足掻き
ここは再びベッドの上。
ここで寝て、前回は死んでしまった。
考えてみれば、これは家に不審者が入ってきたということだろうか。
……この家は危険だ。
「アカリ。どっか別の場所に行った方がいいと思うんだけど……どうだ?」
ベッドの横で、微動だにせずにちょこんと座っている彼女に問うた。
「いい考えだと思いますよ? 前にも言った通り、あなたの未来を決めるのはあなた自身な訳ですから、私に決定権はありませんよ」
「そっか。そうだったな。……よし。外に出て──」
──ドンドン!
その時、不意にドアが叩かれる音がした。
少し驚いたが、そうだったと思い、記憶を遡る。
確か、前回もここで人が母が入ってきたんだっけか。
一応、外に出ることは伝えた方がいいか?
そう思案していると、引き戸がガラガラと開かれ、母が中に来た。
こちらへと、表情を崩さずスタスタと歩いてくる。
「今日の調子はどうだい?」
「今日は、いいよ。……外に出ようと思っているんだけど、いいかな?」
そう問うた時、母は少し俯いて黙り込んだ。
「……」
「母さん? どうしたの?」
「えっ。いいや。なんでもない。……そう。外に出るのね。わかった」
母は、そう独り言のように、呟いて足早にこの場を後にした。
「なぁ。アカリ。……今のって。少し不穏な気配がするんだけど……」
普通。
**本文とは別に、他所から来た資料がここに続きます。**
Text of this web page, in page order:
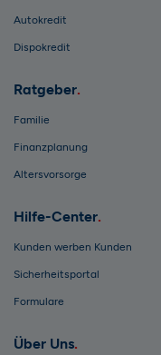
Autokredit
Dispokredit
Ratgeber
Familie
Finanzplanung
Altersvorsorge
Hilfe-Center
Kunden werben Kunden
Sicherheitsportal
Formulare
Über Uns

家の外に出ることなど、自由だとは思うが。
あの人は、それをすぐに承諾しなかった。
前回は、家にいて死んだのだ。
これは、ますます家の中にいるのが危険に感じる。
「今のは、何か露骨でしたね」
「こんな場所早く出よう」
そう言うと同時にベッドから立ち上がる。
裸足であるせいか、少し床が冷たい。
しかし、そんなこと気にしてる暇も無い。
アカリの少し冷たい手を引いて、引き戸の前に立つ。
物音立てぬよう、そーっと開き、首だけを出し、外を見回す。
……と、そこには広い廊下があった。
かなりの大きさだ。
俺の家は豪邸か何かか?
そう思った、瞬間だった。
「うわぁぁぁん!」
幼い少女の悲痛な叫びが、この沈黙を破壊するかの如く、辺りに鳴り響いた。
その声は、広い廊下で絶え間なく木霊する。
聞こえなくなったと思ったら、また叫びが聞こえる。
それは、僕を恐怖させるのに十分すぎるほどのものだった。
「ア、アカリ。こ、こ、この声は……?」
振り返り、絞り出すように、震え声でそう問う。
そんな僕の様子とは打って変わり、アカリは表情一つ崩さずにそこにいた。
「大丈夫ですよ。とりあえず別の場所に行きましょう」
僕は彼女の言葉に軽く頷く。
鳴り止まない心臓を抑えながら部屋を後にする。
何かに背中を押される様に隣の部屋へと飛び込む。
しかし。
そこには。
ベッドに寝かされた大勢の人がいた。
なにか、細いパイプの様な物に身体を繋がれている。
その様子を一言で表すのなら、「不気味」であった。
早鐘の様に鳴っていた心臓が、さらに素早く動く。
「あぁぁぁぁあぁ」
その声は僕の声だ。
もう僕の頭は考えることを諦めていた。
時間が経つのに比例するように、恐ろしさも増幅していく。
怖い。
怖い怖い怖い。
この場所は本当に危険だ。
しかし今気付いた。
ここは僕の家ではない。
「あぁぁぁぁぁああぁぁぁぁ」
叫びながら、部屋を出た。
だが、そこには白い服を着衣した、何人もの人がいた。
もう。僕は無理だと察した。
なにが無理なのかすらも、考えることができない。
僕の身体は拘束され、アカリの体を離してしまう。
チクリと左腕に何かが刺される感触がした。